Dandy's panicked expression hardened. "Okay, Jim." He all but saluted and piled in.

 

"Give her as smooth a ride as possible," Jim said to Dan, closing the door behind him. "I don't know how long those bandages are going to last, and you don't want to jolt them off and have her start bleeding again."

 

"Okay, Jim," Dan said. He, too, had benefited from the snapped orders. The Explorer's engine turned over and the vehicle inched forward down the track and disappeared almost immediately into the trees.

 

Jim climbed the stairs to the cabin. It was cold inside, and he pushed the door closed, not without some difficulty, because of the rubble in the way. Everything that had been on a shelf anywhere in the cabin was off it, books, mugs, dishes, pots and pans, cans of food, sacks of flour and sugar and rice, flatware, decks of cards, the top hat token from a Monopoly game, a cribbage board. He took photographs from the door and then picked his way across the debris and took more pictures of Dina's body.

 

This was the worst part of living where you worked, especially when you worked in law enforcement. Acts of violence were almost always committed against someone you knew, and what was sometimes worse, by someone you knew. He closed his eyes briefly. What if he was wrong? What if Dan O'Brian, contrary to every instinct Jim had, innate or developed on the job, had assaulted the two women? He'd been a practicing police officer for long enough to realize that anyone can kill, given the right motivation.

 

Dina had been a crusty old broad with a salty tongue, a ribald sense of humor, and a fount of stories that reflected no good on anyone elected or appointed to public office since Alaska had become a state. Jim had spent more than a few hours sitting at a Roadhouse table with Dina Willner, listening to those tales, tales that went all the way back to the first days of Camp Teddy, and even further back to her days as a WASP in World War II, first in Texas and then in Florida. She had forgotten more about flying than he would ever learn, and she was willing to share. He had liked her. He had liked her a lot, and now someone had killed her. It made him angry, the way murder always made him angry. There, he thought, there was motivation for you.

 

He righted the couch and placed Dina's body on it. Her limbs were loose—rigor had not set in—which meant that the killer was not long gone. He thought of Dan, jolting down the hill in the back of the Explorer. He found in a heap behind the couch a homemade quilt that looked like something the four aunties would make. He spread it over her, then stood silently before her for a few moments.

 

A draft of cold air made him shiver, and he looked around, noticing for the first time that the back door was open, too. He unbuckled the flap of his holster and stepped to it. Unlike the front door, this one was solid wood, no window, no line of sight. He pushed it open cautiously with his left hand, his weapon drawn and held next to his thigh.
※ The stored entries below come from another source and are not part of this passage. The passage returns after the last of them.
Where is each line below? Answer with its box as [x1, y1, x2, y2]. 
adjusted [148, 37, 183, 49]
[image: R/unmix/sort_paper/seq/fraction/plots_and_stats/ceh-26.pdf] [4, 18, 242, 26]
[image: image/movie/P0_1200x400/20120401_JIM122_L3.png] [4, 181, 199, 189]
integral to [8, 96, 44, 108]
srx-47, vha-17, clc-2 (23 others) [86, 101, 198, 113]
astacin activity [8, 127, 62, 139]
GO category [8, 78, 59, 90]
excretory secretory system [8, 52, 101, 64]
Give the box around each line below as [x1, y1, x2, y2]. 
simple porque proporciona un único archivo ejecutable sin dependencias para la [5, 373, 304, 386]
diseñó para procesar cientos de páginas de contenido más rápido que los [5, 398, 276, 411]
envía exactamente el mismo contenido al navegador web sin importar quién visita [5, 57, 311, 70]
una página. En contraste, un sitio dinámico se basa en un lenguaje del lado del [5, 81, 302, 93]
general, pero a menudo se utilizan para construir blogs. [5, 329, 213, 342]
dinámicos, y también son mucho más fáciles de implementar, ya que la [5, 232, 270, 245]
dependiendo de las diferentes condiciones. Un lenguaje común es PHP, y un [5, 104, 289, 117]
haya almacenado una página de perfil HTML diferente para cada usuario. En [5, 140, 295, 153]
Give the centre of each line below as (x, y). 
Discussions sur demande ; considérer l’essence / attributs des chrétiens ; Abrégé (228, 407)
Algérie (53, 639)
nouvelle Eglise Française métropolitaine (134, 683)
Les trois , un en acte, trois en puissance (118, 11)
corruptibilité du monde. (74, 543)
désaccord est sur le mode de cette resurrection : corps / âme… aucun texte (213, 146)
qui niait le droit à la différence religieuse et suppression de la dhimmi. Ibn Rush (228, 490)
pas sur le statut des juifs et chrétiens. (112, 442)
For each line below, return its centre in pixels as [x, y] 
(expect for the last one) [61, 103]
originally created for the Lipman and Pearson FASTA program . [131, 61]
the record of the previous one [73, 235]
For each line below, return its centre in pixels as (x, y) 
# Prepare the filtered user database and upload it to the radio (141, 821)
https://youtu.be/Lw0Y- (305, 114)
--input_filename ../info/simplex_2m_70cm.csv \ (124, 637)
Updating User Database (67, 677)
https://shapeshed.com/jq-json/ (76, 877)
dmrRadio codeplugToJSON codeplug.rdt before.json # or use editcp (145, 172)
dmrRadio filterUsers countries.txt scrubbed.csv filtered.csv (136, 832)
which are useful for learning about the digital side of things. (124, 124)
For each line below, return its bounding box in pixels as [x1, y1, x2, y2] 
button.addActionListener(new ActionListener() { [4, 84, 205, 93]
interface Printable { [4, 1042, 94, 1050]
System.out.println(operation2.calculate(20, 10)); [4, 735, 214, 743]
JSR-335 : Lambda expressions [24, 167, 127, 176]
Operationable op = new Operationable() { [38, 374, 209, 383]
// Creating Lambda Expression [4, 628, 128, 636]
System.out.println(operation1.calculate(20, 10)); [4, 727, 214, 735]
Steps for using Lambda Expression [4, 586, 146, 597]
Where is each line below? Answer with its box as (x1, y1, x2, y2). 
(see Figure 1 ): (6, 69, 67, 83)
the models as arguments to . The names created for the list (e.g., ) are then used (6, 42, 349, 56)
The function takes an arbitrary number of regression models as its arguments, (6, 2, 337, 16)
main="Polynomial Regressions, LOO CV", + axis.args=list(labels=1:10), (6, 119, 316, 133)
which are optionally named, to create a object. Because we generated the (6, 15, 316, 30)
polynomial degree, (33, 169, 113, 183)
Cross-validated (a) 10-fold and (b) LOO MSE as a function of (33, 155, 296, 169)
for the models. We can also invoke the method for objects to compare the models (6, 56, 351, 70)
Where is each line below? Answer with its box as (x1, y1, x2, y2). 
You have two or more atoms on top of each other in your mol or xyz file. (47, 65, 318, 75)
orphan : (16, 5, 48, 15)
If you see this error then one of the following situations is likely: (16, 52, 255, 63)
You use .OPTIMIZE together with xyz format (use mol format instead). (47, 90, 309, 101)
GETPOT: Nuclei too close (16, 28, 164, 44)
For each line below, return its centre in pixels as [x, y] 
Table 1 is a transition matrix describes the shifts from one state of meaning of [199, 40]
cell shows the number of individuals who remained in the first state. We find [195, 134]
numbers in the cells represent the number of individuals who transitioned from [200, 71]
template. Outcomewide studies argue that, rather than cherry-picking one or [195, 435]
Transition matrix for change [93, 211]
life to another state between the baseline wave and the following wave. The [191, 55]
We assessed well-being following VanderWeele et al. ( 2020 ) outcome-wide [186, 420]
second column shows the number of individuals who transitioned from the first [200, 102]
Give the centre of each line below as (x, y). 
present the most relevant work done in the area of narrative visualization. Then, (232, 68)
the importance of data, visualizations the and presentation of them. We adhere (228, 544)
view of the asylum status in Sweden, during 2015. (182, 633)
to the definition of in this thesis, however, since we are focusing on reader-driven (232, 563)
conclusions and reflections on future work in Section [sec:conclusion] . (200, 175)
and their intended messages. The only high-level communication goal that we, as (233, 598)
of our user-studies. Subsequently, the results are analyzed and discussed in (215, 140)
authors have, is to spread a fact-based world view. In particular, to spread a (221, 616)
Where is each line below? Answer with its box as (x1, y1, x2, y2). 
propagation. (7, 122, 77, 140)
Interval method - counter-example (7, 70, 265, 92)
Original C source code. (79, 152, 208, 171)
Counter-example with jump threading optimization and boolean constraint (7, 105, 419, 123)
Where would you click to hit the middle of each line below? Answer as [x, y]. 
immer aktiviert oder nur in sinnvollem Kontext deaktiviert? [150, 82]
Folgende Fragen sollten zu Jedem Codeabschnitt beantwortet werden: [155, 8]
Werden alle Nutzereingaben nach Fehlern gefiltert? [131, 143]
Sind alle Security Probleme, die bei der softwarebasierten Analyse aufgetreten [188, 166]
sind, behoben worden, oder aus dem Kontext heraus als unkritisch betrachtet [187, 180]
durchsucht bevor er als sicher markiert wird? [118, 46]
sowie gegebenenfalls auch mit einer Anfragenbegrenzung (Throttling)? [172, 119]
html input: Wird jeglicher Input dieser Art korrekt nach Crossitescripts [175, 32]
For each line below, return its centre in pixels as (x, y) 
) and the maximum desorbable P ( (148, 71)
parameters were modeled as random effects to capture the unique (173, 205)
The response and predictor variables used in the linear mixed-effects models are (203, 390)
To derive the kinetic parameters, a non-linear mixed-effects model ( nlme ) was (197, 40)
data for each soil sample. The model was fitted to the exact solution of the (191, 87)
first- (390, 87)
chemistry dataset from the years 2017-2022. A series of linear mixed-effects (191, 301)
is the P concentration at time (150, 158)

The bottom of the door scraped over packed-down snow. There was no movement beyond it. He stepped out on the porch.

 

It was smaller than the front porch and shadowed by the overhanging trees. A narrow path led through them and up the precipitous slope to the outhouse, a neat wooden structure painted brown, with only the bottom half of a door. Jim thought that was odd until he climbed up and saw the view, which began at the cabin's ridgepole and continued on, if you had the imagination for it, all the way to Prince William Sound.